Quantum Computers Are "All the Rage" (35 Years Ago, What IBM Promises This Year is What People Promised When the CEO Was in His 20s)
"Quantum" hype is high on the agenda, seeing that IBM's shares are collapsing again. Someone has just linked to some vapourware puff piece from Microsoft's MSN and said: "If you believe this stuff will be available in 2029, then you'll believe anything and... I have bridge to sell you in London. No mention of Arvind's golden boy, Dario in this article. BUT... What happens if the fabled quantum computers fail to materialize in 2029 ? Where will Arvind and Dario be ? Basking in the sun somewhere in the Caribbean or hiding from the Italian Mafia underground ? After all, a billion dollars is a lot of $$$. ($10 billion is even more). LOL."

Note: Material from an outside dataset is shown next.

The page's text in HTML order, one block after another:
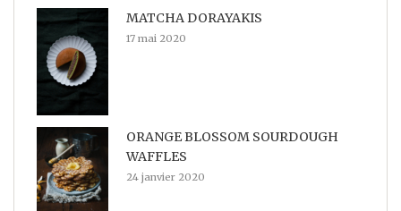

Someone responded a few minutes ago: "If you conducted an anonymous survey of the scientists and engineers who actually work in the field of Quantum Computing and asked the question, "will commercially viable fault tolerant Quantum Computers exist in 2029?" - 100% of them will answer "NO". Again, that's assuming it's anonymous and assuming they can somehow be assured than an honest answer will not reduce funding flowing into the field."
As we emphasised and showed just earlier this week, predictions of imminent or foreseeable Quantum Computers go a very long way back. None have materialised.
Quantum Computers were mentioned as "on the way" when I was a Computer Science student in 2000 (i.e. 26 years ago) and Quantum Computers as a potential product go back to the mid-90s (i.e. 3+ decades ago).